Dave Hughes, Founder of Old Colorado City Communications

Dave Hughes is probably the premier technical and policy facilitator in grass-roots community networking. In 1981, he started what may be the first bulletin board system (BBS) whose goal was to empower the local public politically. Since then, Hughes has traveled around the world in an effort to bring some of the most disenfranchised and isolated communities into the electronic age.

In Hughes’s home town, Colorado Springs, Colorado, all residents can get online, including truck drivers logging in from Rogers Bar. On more than one occasion, Colorado Springs citizens organized by Hughes online won a changes in the procurement policy by local government. His local private bulletin board has evolved into a city-run “City Link” on which the city council communicates openly with the entire community online. Hughes is targeting the state legislature next.

Hughes’s work in other communities ranges from Hawaii to Russia. He designed the decentralized Big Sky Telegraph educational network in Montana. He employs Russian engineers, linked by modem, to do technical work. To support languages that don’t use ASCII characters, he uses NAPLPS (North American Presentation Level Protocol Syntax). For a project in San Luis valley—a poor, rural, Hispanic area of Colorado and New Mexico—Hughes even plans to bring support for sound and music.

In December 1992, Hughes was asked by the transition team of President-elect Clinton to submit a low-cost plan for bringing computer networks into all public schools. His suggestion was by far the cheapest, because he recommended transferring data through brief phone calls, using simple store-and-forward technologies such as UUCP, Fidonet, and FrEdMail. A large part of his suggested budget would go to training. The White House ultimately sent to Congress a request that was close to the dollar amount that Hughes projected, billions less that other projections.

E-mail:

dave@oldcolo.com

Following is Dave Hughes’ statement about government policy and community networks.

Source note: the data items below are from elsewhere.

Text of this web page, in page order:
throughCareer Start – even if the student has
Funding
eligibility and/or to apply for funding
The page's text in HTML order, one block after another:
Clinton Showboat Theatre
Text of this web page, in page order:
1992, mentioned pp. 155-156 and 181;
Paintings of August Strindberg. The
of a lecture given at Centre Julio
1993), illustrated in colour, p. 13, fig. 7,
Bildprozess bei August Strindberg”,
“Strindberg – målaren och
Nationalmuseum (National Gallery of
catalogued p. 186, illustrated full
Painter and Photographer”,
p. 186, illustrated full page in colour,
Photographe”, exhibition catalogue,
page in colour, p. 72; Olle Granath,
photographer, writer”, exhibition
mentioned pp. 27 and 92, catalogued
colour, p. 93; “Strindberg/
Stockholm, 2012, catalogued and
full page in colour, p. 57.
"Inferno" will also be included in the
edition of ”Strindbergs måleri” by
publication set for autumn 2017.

The Electronic Public Interest Versus the Private Good by Dave Hughes

The US Government stands at a major crossroads in its role in building the National Information Highways. There are three paths open to it.

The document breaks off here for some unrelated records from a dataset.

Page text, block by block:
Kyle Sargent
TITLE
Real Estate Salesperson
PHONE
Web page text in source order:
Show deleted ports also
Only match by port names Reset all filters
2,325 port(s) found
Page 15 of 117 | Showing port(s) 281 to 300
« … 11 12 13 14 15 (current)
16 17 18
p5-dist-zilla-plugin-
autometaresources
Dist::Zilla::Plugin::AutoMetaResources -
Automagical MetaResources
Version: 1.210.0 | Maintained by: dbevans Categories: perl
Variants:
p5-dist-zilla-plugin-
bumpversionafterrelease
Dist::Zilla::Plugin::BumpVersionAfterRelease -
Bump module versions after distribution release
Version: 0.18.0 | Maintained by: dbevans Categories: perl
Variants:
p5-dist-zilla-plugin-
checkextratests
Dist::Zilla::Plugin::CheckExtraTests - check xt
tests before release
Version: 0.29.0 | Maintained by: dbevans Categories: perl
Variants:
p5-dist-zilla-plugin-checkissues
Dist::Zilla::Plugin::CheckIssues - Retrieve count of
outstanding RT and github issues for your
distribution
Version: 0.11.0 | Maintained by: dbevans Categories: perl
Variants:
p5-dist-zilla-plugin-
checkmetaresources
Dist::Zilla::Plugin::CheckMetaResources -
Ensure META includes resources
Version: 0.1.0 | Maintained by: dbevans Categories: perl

One option is to build, with tax funds, the major networks of the National Information Infrastructure. The government and other analysts argue we can’t afford that.

A second choice is to remove all obstacles to the giant communications, telephone, cable, computer, and entertainment sectors. Allow them to build the network and offer it as a mass consumer service.

A third option is to unleash and support the private sector to build the infrastructure, but to use laws and regulation to ensure that every American has free or highly price-regulated access.

I am afraid this Administration already has taken the second path, abandoning the 1934 Telecom Act’s principle of universal access for voice phone service. This decision has broad implications for future interactive telecommunications services.

Unfortunately, the Administration is applying the principle if you can afford it, you can have it. This will affect historically “public” information services like K-12 education and public libraries, where the skills of the future have traditionally been passed on to the public, at the public’s expense. By letting the “marketplace” decide the degree of access, we let commercial vendors of telecom go only where they see a profitable “market”; not where there is a need. This contrasts strongly with the policy of regulated phone service to rural areas, which was also the basis for business rates subsidizing residental voice phone rates.

If the Administration continues with this trend, we will equate the private interest of a some citizens and groups—either wealthy, or inside favorable markets—with the public interest, which should recognize no such distinctions. And that guarantees an Information Rich/Information Poor society resembling Europe before the Industrial Age.